Exercise details | Exclude every picture and return the remaining entries below verbatim.

Records drawn from a dataset:
-- -- --
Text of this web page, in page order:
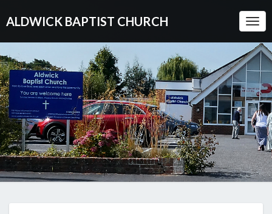
ALDWICK BAPTIST CHURCH
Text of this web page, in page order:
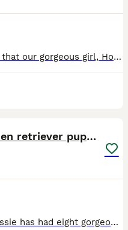
We are so excited to announce that our gorgeous girl, Hollie, has had a gorgeous litter of healthy and chunky pups 🐶 She is doing fantastic with them and they are getting all the love and attention p
Loving, family raised golden retriever puppies
Our lovely Golden Retriever Jessie has had eight gorgeous puppies — six girls and two boys, born 20/07/2026. Jessie is our family dog and has the perfect Golden temperament: loving, gentle, sociable and full of character. She loves her walks and adventures but is just as happy snuggled up at home. The puppies dad is KC registered with all genetic testing completed and cl
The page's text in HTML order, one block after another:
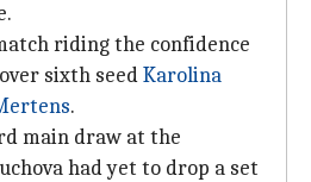
riding the confidence
sixth seedKarolina
.
main draw at the
had yet to drop a set
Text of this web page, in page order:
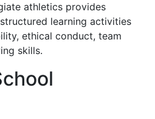
athletics provides
learning activities
ethical conduct, team
skills.
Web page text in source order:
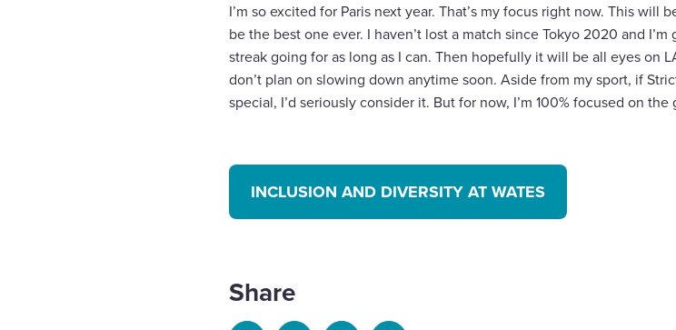
I’m so excited for Paris next year. That’s my focus right now. This will
be the best one ever. I haven’t lost a match since Tokyo 2020 and
streak going for as long as I can. Then hopefully it will be all eyes on
don’t plan on slowing down anytime soon. Aside from my sport, if
special, I’d seriously consider it. But for now, I’m 100% focused on the
INCLUSION AND DIVERSITY AT WATES
Share
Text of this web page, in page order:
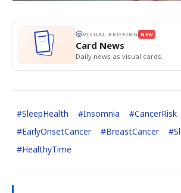
VISUAL BRIEFING NEW
Card News
Daily news as visual cards.
#SleepHealth #Insomnia #CancerRisk
#EarlyOnsetCancer #BreastCancer #
#HealthyTime
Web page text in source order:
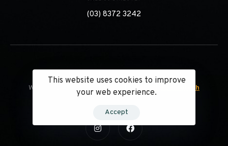
(03) 8372 3242
Website Designed & Managed by
Webcolorz Infotech
This website uses cookies to improve
your web experience.
Accept
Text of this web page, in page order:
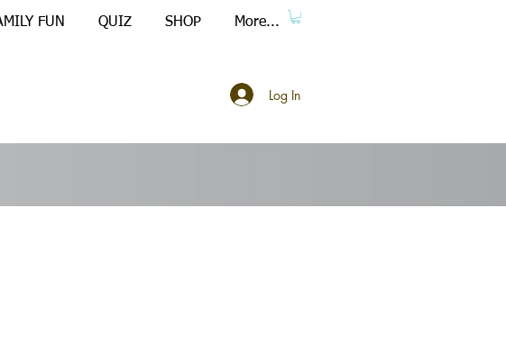
FUN QUIZ SHOP More...
Log In
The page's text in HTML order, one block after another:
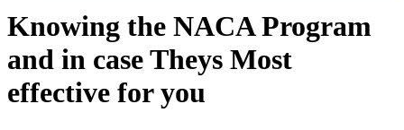
Knowing the NACA Program
and in case Theys Most
effective for you
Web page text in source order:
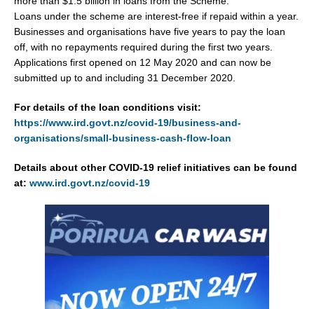
Loans under the scheme are interest-free if repaid within a year.
Businesses and organisations have five years to pay the loan
off, with no repayments required during the first two years.
Applications first opened on 12 May 2020 and can now be
submitted up to and including 31 December 2020.
For details of the loan conditions visit:
https://www.ird.govt.nz/covid-19/business-and-
organisations/small-business-cash-flow-loan
Details about other COVID-19 relief initiatives can be found
at: www.ird.govt.nz/covid-19
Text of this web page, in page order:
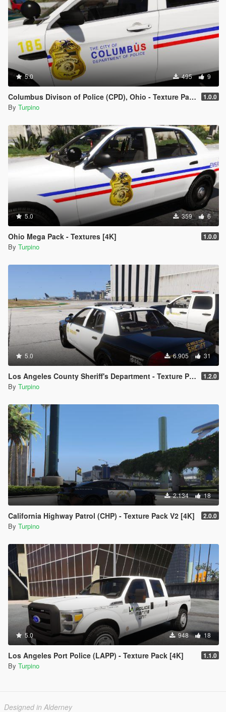
5.0 495 9
Columbus Divison of Police (CPD), Ohio - Texture Pack [4K] 1.0.0
By Turpino
5.0 359 6
Ohio Mega Pack - Textures [4K] 1.0.0
By Turpino
5.0 6.905 31
Los Angeles County Sheriff's Department - Texture Pack [4K] 1.2.0
By Turpino
2.134 18
California Highway Patrol (CHP) - Texture Pack V2 [4K] 2.0.0
By Turpino
5.0 948 18
Los Angeles Port Police (LAPP) - Texture Pack [4K] 1.1.0
By Turpino
Designed in Alderney
-- -- --
Written answer |
Text of this web page, in page order:
ALDWICK BAPTIST CHURCH
Text of this web page, in page order:
We are so excited to announce that our gorgeous girl, Hollie, has had a gorgeous litter of healthy and chunky pups 🐶 She is doing fantastic with them and they are getting all the love and attention p
Loving, family raised golden retriever puppies
Our lovely Golden Retriever Jessie has had eight gorgeous puppies — six girls and two boys, born 20/07/2026. Jessie is our family dog and has the perfect Golden temperament: loving, gentle, sociable and full of character. She loves her walks and adventures but is just as happy snuggled up at home. The puppies dad is KC registered with all genetic testing completed and cl
The page's text in HTML order, one block after another:
riding the confidence
sixth seedKarolina
.
main draw at the
had yet to drop a set
Text of this web page, in page order:
athletics provides
learning activities
ethical conduct, team
skills.
Web page text in source order:
I’m so excited for Paris next year. That’s my focus right now. This will
be the best one ever. I haven’t lost a match since Tokyo 2020 and
streak going for as long as I can. Then hopefully it will be all eyes on
don’t plan on slowing down anytime soon. Aside from my sport, if
special, I’d seriously consider it. But for now, I’m 100% focused on the
INCLUSION AND DIVERSITY AT WATES
Share
Text of this web page, in page order:
VISUAL BRIEFING NEW
Card News
Daily news as visual cards.
#SleepHealth #Insomnia #CancerRisk
#EarlyOnsetCancer #BreastCancer #
#HealthyTime
Web page text in source order:
(03) 8372 3242
Website Designed & Managed by
Webcolorz Infotech
This website uses cookies to improve
your web experience.
Accept
Text of this web page, in page order:
FUN QUIZ SHOP More...
Log In
The page's text in HTML order, one block after another:
Knowing the NACA Program
and in case Theys Most
effective for you
Web page text in source order:
Loans under the scheme are interest-free if repaid within a year.
Businesses and organisations have five years to pay the loan
off, with no repayments required during the first two years.
Applications first opened on 12 May 2020 and can now be
submitted up to and including 31 December 2020.
For details of the loan conditions visit:
https://www.ird.govt.nz/covid-19/business-and-
organisations/small-business-cash-flow-loan
Details about other COVID-19 relief initiatives can be found
at: www.ird.govt.nz/covid-19
Text of this web page, in page order:
5.0 495 9
Columbus Divison of Police (CPD), Ohio - Texture Pack [4K] 1.0.0
By Turpino
5.0 359 6
Ohio Mega Pack - Textures [4K] 1.0.0
By Turpino
5.0 6.905 31
Los Angeles County Sheriff's Department - Texture Pack [4K] 1.2.0
By Turpino
2.134 18
California Highway Patrol (CHP) - Texture Pack V2 [4K] 2.0.0
By Turpino
5.0 948 18
Los Angeles Port Police (LAPP) - Texture Pack [4K] 1.1.0
By Turpino
Designed in Alderney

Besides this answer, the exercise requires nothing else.